How to get the interval of convergence for the given function,
$$f(x) = \frac{1}{2+x-x^2}$$
I have computed the Maclaurin series and the generalized power series as follows however I am unable to proceed with the valid interval of convergence. Kindly help. $$\frac{1}{2+x-x^2} = \sum_{n=0}^{\alpha }\frac{1}{6}x^n(2(-1)^n+2^{-n}) \\ \frac{1}{2+x-x^2}=\frac{1}{2}-\frac{1}{4}x+\frac{3}{4}\frac{x^{2}}{2!}+ \ldots$$
On
We can also calculate the partial fraction decomposition \begin{align*} \frac{1}{2+x-x^2}=\frac{1}{3(x+1)}-\frac{1}{3(x-2)}\tag{1} \end{align*} and obtain this way geometric series. We see the radius of convergence of the geometric series at $x=0$ is $1$ resp. $2$. So, the radius of convergence of the left-hand side of (1) is the minimum distance from $x=0$ to the nearest singularity at $x=-1$ and the interval of convergence is $(-1,1)$.

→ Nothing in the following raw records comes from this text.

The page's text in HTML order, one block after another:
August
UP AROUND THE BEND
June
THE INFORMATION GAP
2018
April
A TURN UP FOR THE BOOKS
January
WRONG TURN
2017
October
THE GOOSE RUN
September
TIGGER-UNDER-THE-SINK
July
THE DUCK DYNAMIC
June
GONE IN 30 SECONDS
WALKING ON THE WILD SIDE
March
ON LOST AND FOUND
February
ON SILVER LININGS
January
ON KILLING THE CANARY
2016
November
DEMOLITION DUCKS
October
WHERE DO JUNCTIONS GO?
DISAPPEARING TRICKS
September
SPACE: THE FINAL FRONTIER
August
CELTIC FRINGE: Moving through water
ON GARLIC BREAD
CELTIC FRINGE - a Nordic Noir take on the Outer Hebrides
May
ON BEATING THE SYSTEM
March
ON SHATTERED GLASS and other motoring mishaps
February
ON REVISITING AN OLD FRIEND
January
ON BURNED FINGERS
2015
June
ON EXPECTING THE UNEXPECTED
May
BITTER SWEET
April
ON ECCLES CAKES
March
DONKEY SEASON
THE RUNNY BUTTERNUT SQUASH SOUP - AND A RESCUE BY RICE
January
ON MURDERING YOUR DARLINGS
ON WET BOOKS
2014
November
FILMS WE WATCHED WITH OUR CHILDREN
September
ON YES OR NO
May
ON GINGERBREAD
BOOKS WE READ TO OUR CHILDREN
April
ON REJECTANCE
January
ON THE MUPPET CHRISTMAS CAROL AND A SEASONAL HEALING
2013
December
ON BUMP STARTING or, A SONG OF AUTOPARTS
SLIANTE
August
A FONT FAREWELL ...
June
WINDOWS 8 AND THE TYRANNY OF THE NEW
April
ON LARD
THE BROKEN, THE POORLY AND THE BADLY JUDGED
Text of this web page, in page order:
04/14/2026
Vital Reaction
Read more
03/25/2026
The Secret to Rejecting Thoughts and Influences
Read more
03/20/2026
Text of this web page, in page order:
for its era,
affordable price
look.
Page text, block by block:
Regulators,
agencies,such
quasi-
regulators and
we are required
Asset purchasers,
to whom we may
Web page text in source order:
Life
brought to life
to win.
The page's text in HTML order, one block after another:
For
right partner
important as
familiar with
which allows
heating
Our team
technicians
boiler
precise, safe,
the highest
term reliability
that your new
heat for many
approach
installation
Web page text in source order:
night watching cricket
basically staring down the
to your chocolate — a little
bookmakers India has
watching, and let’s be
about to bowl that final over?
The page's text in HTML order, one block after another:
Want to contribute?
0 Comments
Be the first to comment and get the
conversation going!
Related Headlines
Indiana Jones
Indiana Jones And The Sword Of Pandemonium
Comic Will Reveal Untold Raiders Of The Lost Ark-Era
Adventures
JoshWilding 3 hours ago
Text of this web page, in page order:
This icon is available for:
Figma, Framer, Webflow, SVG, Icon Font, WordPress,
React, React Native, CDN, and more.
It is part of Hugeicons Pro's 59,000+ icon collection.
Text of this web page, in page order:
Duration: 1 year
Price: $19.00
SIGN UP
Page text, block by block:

There are several different ways to find the radius of convergence $r$. Let $f(x) = \sum c_n(x-a)^n$.
$$r = \lim_{n \to \infty} \left| \frac{c_n}{c_{n+1}} \right| = \lim_{n \to \infty} \frac{1}{\sqrt[n]{|c_n|}}$$
For you, $c_n = (2(-1)^n + 2^{-n})/6$. I would suggest using the first test as a result. As $n$ grows without bound, the $2^{-n(+1)}$ terms will go to zero, and the absolute value will get rid of the $(-1)^{n(+1)}$ terms, letting you reach a conclusion easily.
As for the interval itself, for the general $f$ described above, it is $(a-r,a+r)$. For you, $a=0$.